# TASK BRIEF:
Only the lines of the data below from the one with "believe you can" through the one with "Because if you’re not smiling while" are wanted. Repeat them exactly.
╭─ DATA RECORDS
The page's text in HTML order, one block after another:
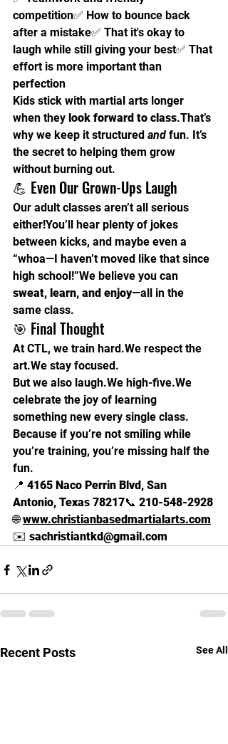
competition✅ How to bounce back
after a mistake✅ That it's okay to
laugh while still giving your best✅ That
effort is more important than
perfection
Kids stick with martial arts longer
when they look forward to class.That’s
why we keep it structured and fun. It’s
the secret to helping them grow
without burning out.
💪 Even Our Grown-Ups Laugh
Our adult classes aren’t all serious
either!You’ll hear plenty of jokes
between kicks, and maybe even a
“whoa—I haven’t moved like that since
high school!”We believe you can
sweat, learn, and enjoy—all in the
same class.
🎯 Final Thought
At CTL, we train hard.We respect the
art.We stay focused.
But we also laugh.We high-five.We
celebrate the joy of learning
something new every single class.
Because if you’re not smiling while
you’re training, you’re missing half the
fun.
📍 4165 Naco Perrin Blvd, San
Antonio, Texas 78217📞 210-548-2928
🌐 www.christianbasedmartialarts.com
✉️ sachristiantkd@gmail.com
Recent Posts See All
╰─
╭─ DATA RECORDS
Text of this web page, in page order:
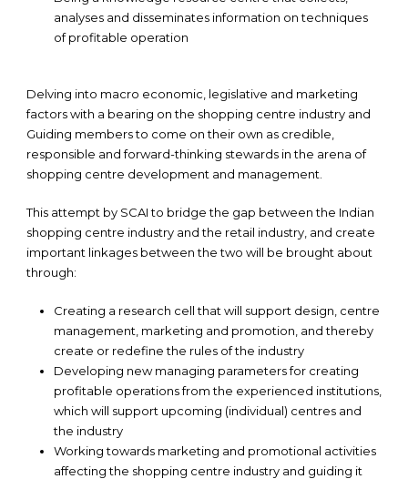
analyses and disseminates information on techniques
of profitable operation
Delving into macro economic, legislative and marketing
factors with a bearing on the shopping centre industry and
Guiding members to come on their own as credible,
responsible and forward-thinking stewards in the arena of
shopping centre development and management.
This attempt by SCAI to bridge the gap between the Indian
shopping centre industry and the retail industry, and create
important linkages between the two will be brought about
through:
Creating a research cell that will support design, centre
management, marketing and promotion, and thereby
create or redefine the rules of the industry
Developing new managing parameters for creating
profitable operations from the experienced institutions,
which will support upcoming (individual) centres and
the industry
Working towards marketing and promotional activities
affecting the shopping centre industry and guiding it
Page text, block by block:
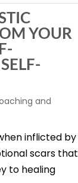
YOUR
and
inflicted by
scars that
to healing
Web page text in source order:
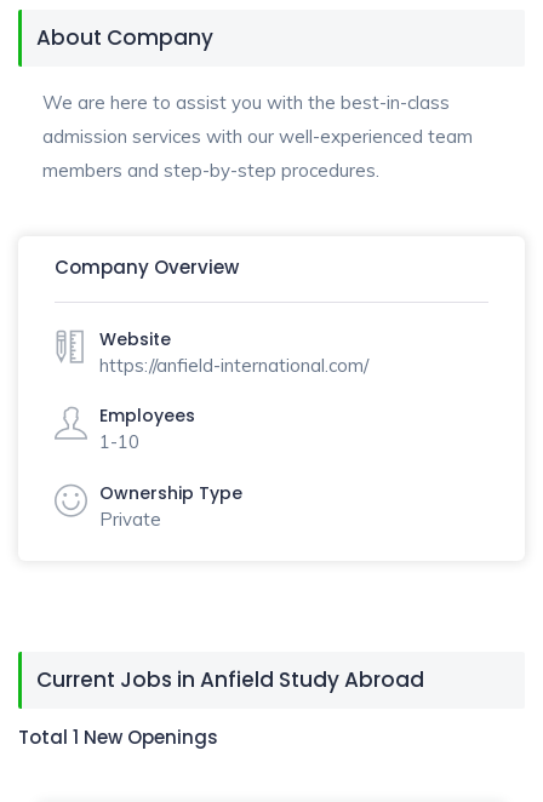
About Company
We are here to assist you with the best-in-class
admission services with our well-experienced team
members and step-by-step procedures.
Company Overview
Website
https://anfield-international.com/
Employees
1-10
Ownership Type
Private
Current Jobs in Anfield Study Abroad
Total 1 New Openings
╰─
# RESPONSE TO THIS EXERCISE:
high school!”We believe you can
sweat, learn, and enjoy—all in the
same class.
🎯 Final Thought
At CTL, we train hard.We respect the
art.We stay focused.
But we also laugh.We high-five.We
celebrate the joy of learning
something new every single class.
Because if you’re not smiling while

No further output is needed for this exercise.